If your photographer looks like this, RUN!! He will kill you!!!

"And use your body to make soup!!"

NOOOOOOOOOO!!!!

You can tell a good movie by the title screen, some movies spend years just on this part alone, getting it just right.

"Our Ryan McBay spent 2 minutes in Movie Maker for Windows making his!"

This is going to be an epic film.

"And how!! My stomach already hurting!!!"

Would you like a barf bag?

"And how!!!"

This woman at the beginning of the movie is trying to tell us, the viewers, to hit stop and go watch "Showgirls" by using her eyes and Morse code.

"We should listen to her eyes!!!"

We can't Webmaster, we gave our word to some drunk guy on the city bus that we would review this movie and review we shall.

"I guess if you gave your word..."

The star and his friend begin our adventure by settling in.  You know his friend will be the first to die (well okay, we get a hint at opening that Star's ex-girlfriend is murdered by the psycho photographer) because you know, the hat?

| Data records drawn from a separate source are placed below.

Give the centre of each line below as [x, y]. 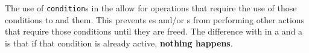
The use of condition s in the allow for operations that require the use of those [151, 8]
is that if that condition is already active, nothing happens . [119, 43]
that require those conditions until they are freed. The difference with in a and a [154, 31]
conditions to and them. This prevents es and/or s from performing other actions [155, 19]
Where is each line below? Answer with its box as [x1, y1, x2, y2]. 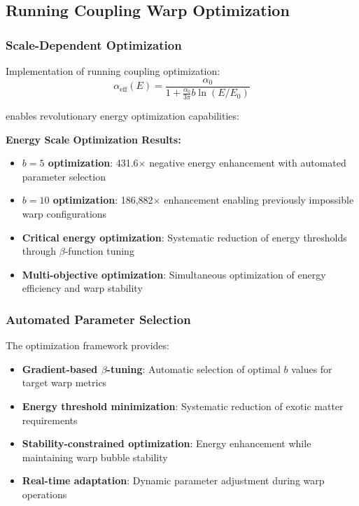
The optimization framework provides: [6, 338, 169, 353]
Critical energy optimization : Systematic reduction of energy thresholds [22, 230, 347, 244]
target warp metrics [22, 375, 107, 390]
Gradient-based [22, 361, 98, 376]
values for [291, 361, 332, 376]
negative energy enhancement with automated [149, 155, 346, 170]
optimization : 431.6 [48, 155, 139, 170]
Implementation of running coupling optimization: [6, 64, 220, 78]
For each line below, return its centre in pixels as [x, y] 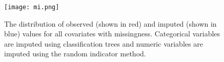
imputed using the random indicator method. [75, 54]
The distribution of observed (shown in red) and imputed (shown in [110, 23]
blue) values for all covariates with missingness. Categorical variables [112, 34]
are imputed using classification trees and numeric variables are [104, 43]
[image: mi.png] [32, 7]
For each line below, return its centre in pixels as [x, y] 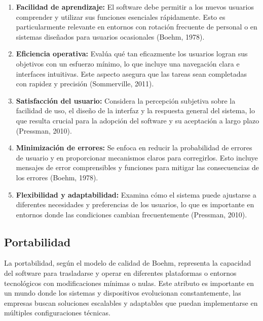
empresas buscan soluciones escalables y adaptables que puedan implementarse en [131, 302]
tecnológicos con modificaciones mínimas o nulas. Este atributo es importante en [129, 283]
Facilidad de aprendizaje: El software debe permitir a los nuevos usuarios [135, 7]
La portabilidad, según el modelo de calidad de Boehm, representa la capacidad [128, 263]
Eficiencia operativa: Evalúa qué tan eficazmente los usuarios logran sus [132, 54]
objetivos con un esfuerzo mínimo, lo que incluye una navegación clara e [128, 63]
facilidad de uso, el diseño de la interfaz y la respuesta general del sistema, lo [135, 110]
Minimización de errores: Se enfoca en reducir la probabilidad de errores [134, 148]
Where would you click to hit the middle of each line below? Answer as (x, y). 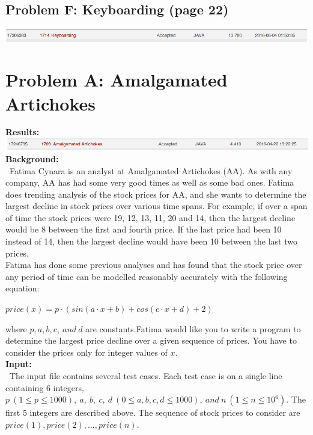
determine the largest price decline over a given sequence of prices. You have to (151, 340)
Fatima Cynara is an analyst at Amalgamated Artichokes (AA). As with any (151, 170)
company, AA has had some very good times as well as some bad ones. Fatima (150, 182)
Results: (23, 132)
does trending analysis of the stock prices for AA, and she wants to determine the (156, 194)
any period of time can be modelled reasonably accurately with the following (147, 276)
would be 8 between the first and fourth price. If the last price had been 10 (144, 229)
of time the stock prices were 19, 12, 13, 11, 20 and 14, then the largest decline (150, 217)

"Yea!! That hat is uglee!!!"

It sure is!!!

"We really get to the heart of a movie don't we hound?"

We sure do!!!

"These two actors really do their lines with...passion!!"

Yep. And the flashbacks really give us the story so far.

"Yea, Jake the Contractor is a dick!! Promising work and then, Sorry Star of Movie, shit bricks fell from sky, we hosed!!"

And what about the ex-girlfriend, stealing Star's photo equipment and client list and then dumping him?

"What a bytch!!!"

She sure is. I'm glad psycho photographer killed her.

"Me too!!!"

So anyways, Hat Man says to Star, "You should get a new camera, start up a new photography thingie you white folks like to do!!"

"And Star replies, "You're right Black Hat Man!!!"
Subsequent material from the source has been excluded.